* EXERCISE DIRECTIONS: Write out the records word for word, with no pictures.

* EXTRACTED INFORMATION:
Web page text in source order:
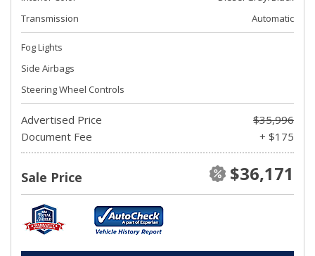
Transmission
Automatic
Fog Lights
Side Airbags
Steering Wheel Controls
Advertised Price
$35,996
Document Fee
+ $175
Sale Price $36,171
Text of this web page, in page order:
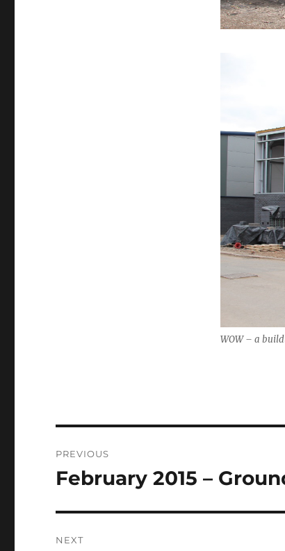
WOW – a
navigation
PREVIOUS
Previous
February 2015 –
NEXT
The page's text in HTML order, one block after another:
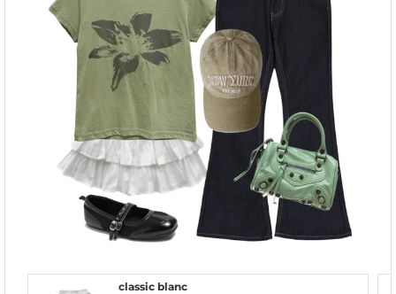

* EXERCISE RESULT:
Web page text in source order:
Transmission
Automatic
Fog Lights
Side Airbags
Steering Wheel Controls
Advertised Price
$35,996
Document Fee
+ $175
Sale Price $36,171
Text of this web page, in page order:
WOW – a
navigation
PREVIOUS
Previous
February 2015 –
NEXT
The page's text in HTML order, one block after another:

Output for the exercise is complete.